== How to complete this task ==
From the material that follows, please give the number of lines containing the string "transaction", and that number alone.

== Listed records ==
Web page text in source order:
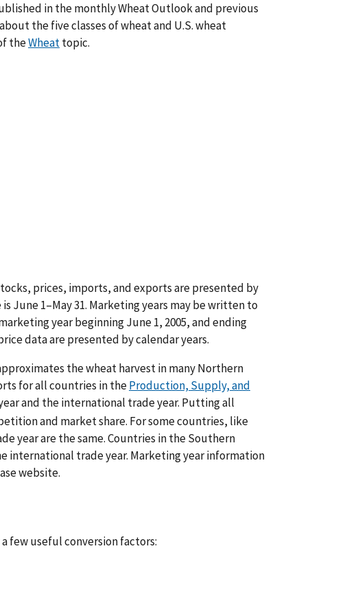
in the monthly Wheat Outlook and previous
the five classes of wheat and U.S. wheat
theWheattopic.
prices, imports, and exports are presented by
June 1–May 31. Marketing years may be written to
year beginning June 1, 2005, and ending
data are presented by calendar years.
the wheat harvest in many Northern
for all countries in theProduction, Supply, and
and the international trade year. Putting all
and market share. For some countries, like
year are the same. Countries in the Southern
international trade year. Marketing year information
website.
few useful conversion factors:
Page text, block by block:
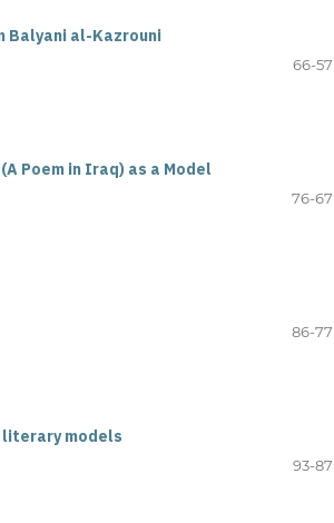
Balyani al-Kazrouni
66-57
Poem in Iraq) as a Model
76-67
86-77
models
93-87
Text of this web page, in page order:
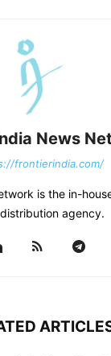
News
frontierindia.com/
is the in-
agency.
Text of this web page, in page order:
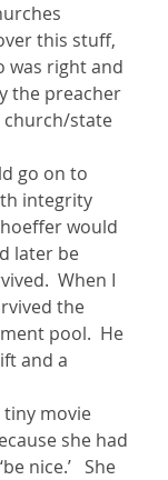
this stuff,
was right and
the preacher
church/state
go on to
integrity
would
later be
When I
the
pool.  He
and a
tiny movie
she had
nice.’   She
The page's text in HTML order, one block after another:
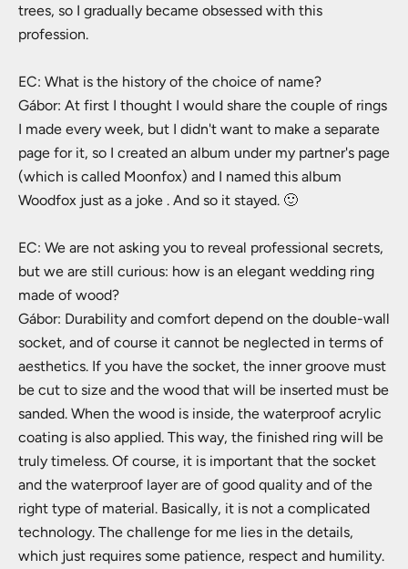
trees, so I gradually became obsessed with this
profession.
EC: What is the history of the choice of name?
Gábor: At first I thought I would share the couple of rings
I made every week, but I didn't want to make a separate
page for it, so I created an album under my partner's page
(which is called Moonfox) and I named this album
Woodfox just as a joke . And so it stayed. 🙂
EC: We are not asking you to reveal professional secrets,
but we are still curious: how is an elegant wedding ring
made of wood?
Gábor: Durability and comfort depend on the double-wall
socket, and of course it cannot be neglected in terms of
aesthetics. If you have the socket, the inner groove must
be cut to size and the wood that will be inserted must be
sanded. When the wood is inside, the waterproof acrylic
coating is also applied. This way, the finished ring will be
truly timeless. Of course, it is important that the socket
and the waterproof layer are of good quality and of the
right type of material. Basically, it is not a complicated
technology. The challenge for me lies in the details,
which just requires some patience, respect and humility.
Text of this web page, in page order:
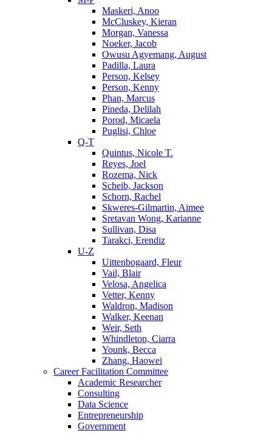
Maskeri, Anoo
McCluskey, Kieran
Morgan, Vanessa
Noeker, Jacob
Owusu Agyemang, August
Padilla, Laura
Person, Kelsey
Person, Kenny
Phan, Marcus
Pineda, Delilah
Porod, Micaela
Puglisi, Chloe
Q-T
Quintus, Nicole T.
Reyes, Joel
Rozema, Nick
Scheib, Jackson
Schorn, Rachel
Skweres-Gilmartin, Aimee
Sretavan Wong, Karianne
Sullivan, Disa
Tarakci, Erendiz
U-Z
Uittenbogaard, Fleur
Vail, Blair
Velosa, Angelica
Vetter, Kenny
Waldron, Madison
Walker, Keenan
Weir, Seth
Whindleton, Ciarra
Younk, Becca
Zhang, Haowei
Career Facilitation Committee
Academic Researcher
Consulting
Data Science
Entrepreneurship
Government
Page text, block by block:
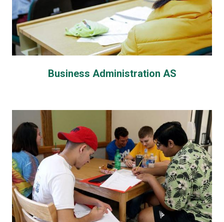
Business Administration AS
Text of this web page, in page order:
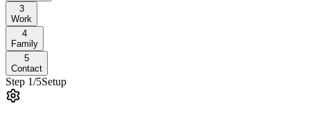
3
Work
4
Family
5
Contact
Step 1/5Setup
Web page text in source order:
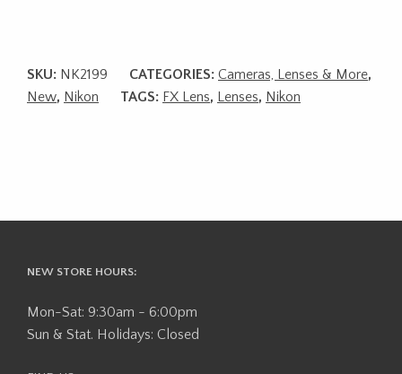
SKU: NK2199 CATEGORIES: Cameras, Lenses & More,
New, Nikon TAGS: FX Lens, Lenses, Nikon
NEW STORE HOURS:
Mon-Sat: 9:30am - 6:00pm
Sun & Stat. Holidays: Closed
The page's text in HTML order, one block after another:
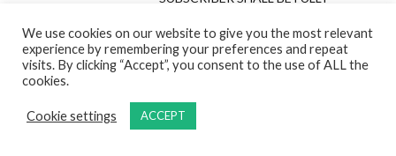
TO JBK AND ITS AFFILIATES FOR
ANY DAMAGES ARISING OUT OF
THE SUBSCRIBER’S USE OF THE
PERIOD, ANY BREACH BY
SUBSCRIBER OF THIS AGREEMENT,
We use cookies on our website to give you the most relevant
experience by remembering your preferences and repeat
visits. By clicking “Accept”, you consent to the use of ALL the
cookies.
Cookie settings ACCEPT
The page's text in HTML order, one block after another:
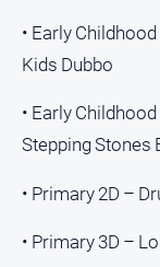
• Early
Kids Dubbo
• Early
Stepping Stones
• Primary 2D –
• Primary 3D –
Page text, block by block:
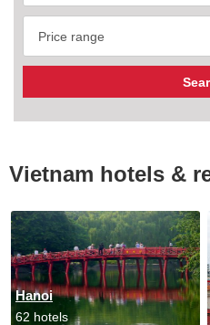
Vietnam hotels &
Hanoi
62 hotels
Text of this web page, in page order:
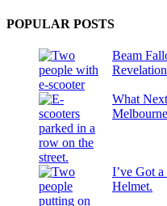
POPULAR POSTS
Beam
What
I’ve Got
Helmet.
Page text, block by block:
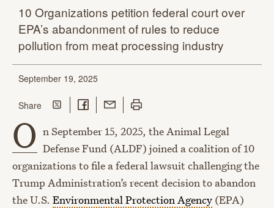
10 Organizations petition federal court over
EPA’s abandonment of rules to reduce
pollution from meat processing industry
September 19, 2025
Sharethis page
Share on Twitter
Share on Facebook
Share with Email
Print this page
O n September 15, 2025, the Animal Legal
Defense Fund (ALDF) joined a coalition of 10
organizations to file a federal lawsuit challenging the
Trump Administration’s recent decision to abandon
the U.S. Environmental Protection Agency (EPA)
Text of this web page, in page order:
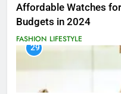
Affordable Watches
Budgets in 2024
FASHION LIFESTYLE
29
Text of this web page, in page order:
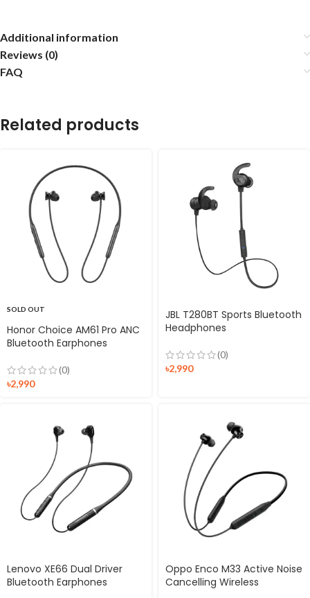
Additional information
Reviews (0)
FAQ
Related products
SOLD OUT
Honor Choice AM61 Pro ANC
Bluetooth Earphones
(0)
৳2,990
JBL T280BT Sports Bluetooth
Headphones
(0)
৳2,990
Lenovo XE66 Dual Driver
Bluetooth Earphones
Oppo Enco M33 Active Noise
Cancelling Wireless
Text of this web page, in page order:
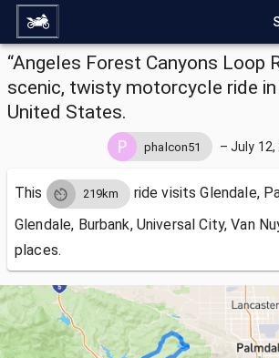
“Angeles Forest Canyons Loop
scenic, twisty motorcycle ride in
United States.
phalcon51 – July 12,
This 219km ride visitsGlendale,
Glendale, Burbank, Universal City, Van
places.
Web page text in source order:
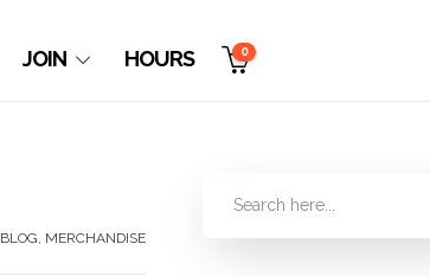
JOIN HOURS 0
, MERCHANDISE
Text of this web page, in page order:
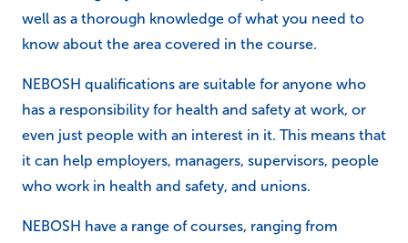
well as a thorough knowledge of what you need to
know about the area covered in the course.
NEBOSH qualifications are suitable for anyone who
has a responsibility for health and safety at work, or
even just people with an interest in it. This means that
it can help employers, managers, supervisors, people
who work in health and safety, and unions.
NEBOSH have a range of courses, ranging from
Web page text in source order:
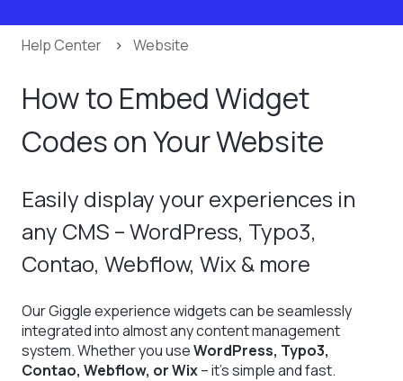
Help Center Website
How to Embed Widget
Codes on Your Website
Easily display your experiences in
any CMS – WordPress, Typo3,
Contao, Webflow, Wix & more
Our Giggle experience widgets can be seamlessly
integrated into almost any content management
system. Whether you useWordPress, Typo3,
Contao, Webflow, or Wix– it’s simple and fast.
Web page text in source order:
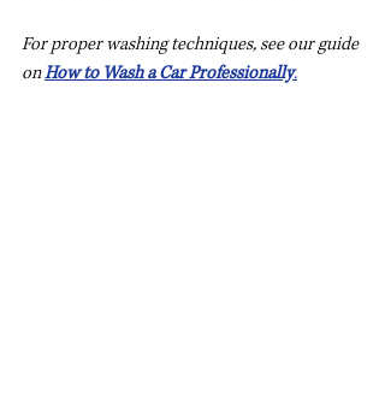
For proper washing techniques, see our guide
on How to Wash a Car Professionally.
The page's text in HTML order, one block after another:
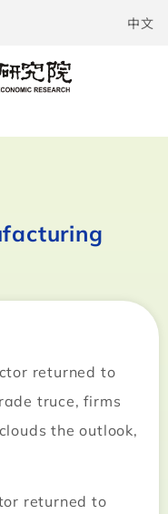
中文
returned to
truce, firms
the outlook,
returned to
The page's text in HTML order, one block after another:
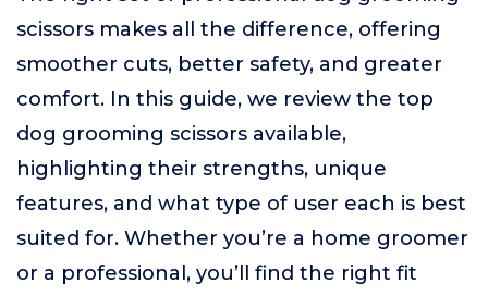
scissors makes all the difference, offering
smoother cuts, better safety, and greater
comfort. In this guide, we review the top
dog grooming scissors available,
highlighting their strengths, unique
features, and what type of user each is best
suited for. Whether you’re a home groomer
or a professional, you’ll find the right fit
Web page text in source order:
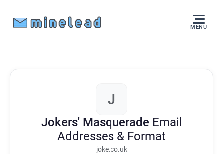
MENU
J
Jokers' Masquerade Email
Addresses & Format
joke.co.uk
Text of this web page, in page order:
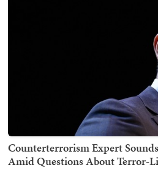
Counterterrorism Expert
Amid Questions About Terror-
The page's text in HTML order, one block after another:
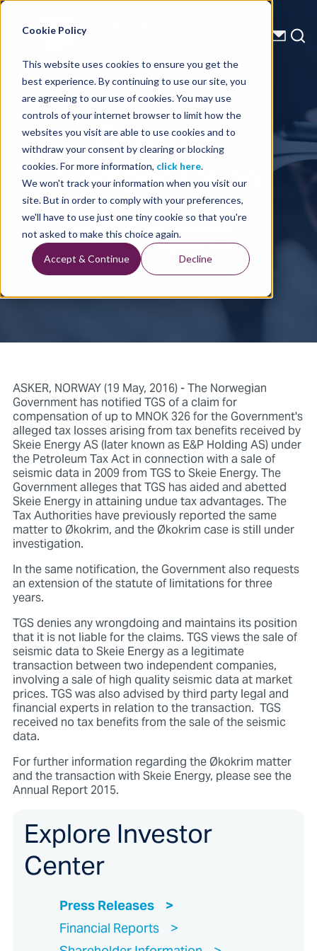
Cookie Policy
This website uses cookies to ensure you get the
best experience. By continuing to use our site, you
are agreeing to our use of cookies. You may use
controls of your internet browser to limit how the
websites you visit are able to use cookies and to
withdraw your consent by clearing or blocking
cookies. For more information, click here.
We won't track your information when you visit our
site. But in order to comply with your preferences,
we'll have to use just one tiny cookie so that you're
not asked to make this choice again.
Accept & Continue Decline
Energy Starts With Us
Press Releases
Claim for
Compensation
Home Press Releases
Claim For Compensation
ASKER, NORWAY (19 May, 2016) - The Norwegian
Government has notified TGS of a claim for
compensation of up to MNOK 326 for the Government's
alleged tax losses arising from tax benefits received by
Skeie Energy AS (later known as E&P Holding AS) under
the Petroleum Tax Act in connection with a sale of
seismic data in 2009 from TGS to Skeie Energy. The
Government alleges that TGS has aided and abetted
Skeie Energy in attaining undue tax advantages. The
Tax Authorities have previously reported the same
matter to Økokrim, and the Økokrim case is still under
investigation.
In the same notification, the Government also requests
an extension of the statute of limitations for three
years.
TGS denies any wrongdoing and maintains its position
that it is not liable for the claims. TGS views the sale of
seismic data to Skeie Energy as a legitimate
transaction between two independent companies,
involving a sale of high quality seismic data at market
prices. TGS was also advised by third party legal and
financial experts in relation to the transaction. TGS
received no tax benefits from the sale of the seismic
data.
For further information regarding the Økokrim matter
and the transaction with Skeie Energy, please see the
Annual Report 2015.
Explore Investor
Center
Press Releases
Financial Reports
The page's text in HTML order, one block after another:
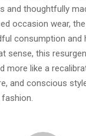
and thoughtfully
occasion wear,
consumption and
sense, this
more like a
and conscious

== Written solution ==
3